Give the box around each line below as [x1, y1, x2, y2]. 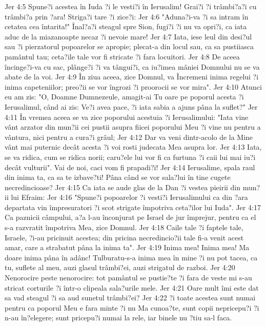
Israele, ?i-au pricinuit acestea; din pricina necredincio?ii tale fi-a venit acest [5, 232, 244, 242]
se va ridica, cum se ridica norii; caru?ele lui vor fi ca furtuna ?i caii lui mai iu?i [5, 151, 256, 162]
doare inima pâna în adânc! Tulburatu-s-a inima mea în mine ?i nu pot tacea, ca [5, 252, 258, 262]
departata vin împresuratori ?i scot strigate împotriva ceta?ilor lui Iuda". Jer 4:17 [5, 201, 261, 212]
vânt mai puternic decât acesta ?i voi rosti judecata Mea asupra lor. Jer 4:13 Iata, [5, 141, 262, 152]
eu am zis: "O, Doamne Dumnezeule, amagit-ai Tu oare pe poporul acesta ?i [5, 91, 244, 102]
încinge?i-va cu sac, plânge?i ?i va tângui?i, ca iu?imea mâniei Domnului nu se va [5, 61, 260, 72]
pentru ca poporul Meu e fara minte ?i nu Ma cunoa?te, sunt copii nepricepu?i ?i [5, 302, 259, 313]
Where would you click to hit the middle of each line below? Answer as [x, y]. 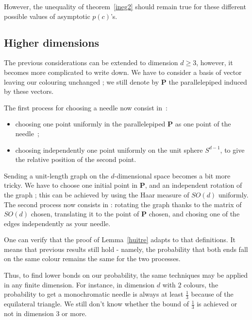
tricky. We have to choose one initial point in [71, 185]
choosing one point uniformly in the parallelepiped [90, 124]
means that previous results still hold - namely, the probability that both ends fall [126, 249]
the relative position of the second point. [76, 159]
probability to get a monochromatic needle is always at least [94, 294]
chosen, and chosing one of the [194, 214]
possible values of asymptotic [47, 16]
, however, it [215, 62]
============================================================
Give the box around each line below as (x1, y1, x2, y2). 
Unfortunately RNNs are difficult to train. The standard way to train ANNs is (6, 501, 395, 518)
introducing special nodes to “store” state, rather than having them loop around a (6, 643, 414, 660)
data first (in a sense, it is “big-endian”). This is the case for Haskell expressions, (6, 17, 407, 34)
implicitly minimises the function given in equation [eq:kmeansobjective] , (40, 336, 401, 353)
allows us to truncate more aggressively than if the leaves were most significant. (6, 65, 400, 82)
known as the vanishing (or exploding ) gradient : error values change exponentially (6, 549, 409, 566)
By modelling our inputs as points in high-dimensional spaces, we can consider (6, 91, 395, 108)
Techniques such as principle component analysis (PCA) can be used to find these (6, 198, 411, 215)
============================================================
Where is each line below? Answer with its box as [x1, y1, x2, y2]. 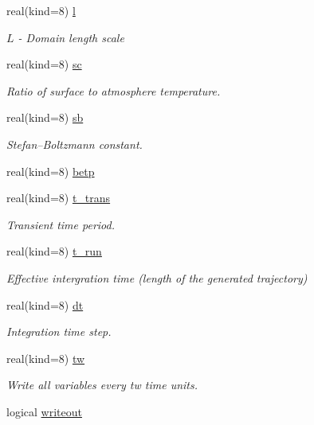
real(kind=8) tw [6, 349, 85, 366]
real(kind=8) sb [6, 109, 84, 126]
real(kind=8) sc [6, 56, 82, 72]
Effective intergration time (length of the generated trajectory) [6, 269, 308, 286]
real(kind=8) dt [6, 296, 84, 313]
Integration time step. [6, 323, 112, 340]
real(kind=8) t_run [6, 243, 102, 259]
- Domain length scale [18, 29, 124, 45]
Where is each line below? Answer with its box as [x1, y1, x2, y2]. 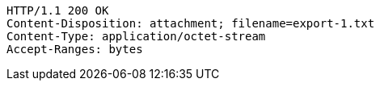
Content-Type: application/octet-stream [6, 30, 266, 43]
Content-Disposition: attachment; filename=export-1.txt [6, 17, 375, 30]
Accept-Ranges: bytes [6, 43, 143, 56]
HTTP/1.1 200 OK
============================================================
WHAT THE TASK ASKS
Go over the listing above and return each line with "kind".

SOLUTION BELOW
real(kind=8) tw [6, 349, 85, 366]
real(kind=8) sb [6, 109, 84, 126]
real(kind=8) sc [6, 56, 82, 72]
real(kind=8) dt [6, 296, 84, 313]
real(kind=8) t_run [6, 243, 102, 259]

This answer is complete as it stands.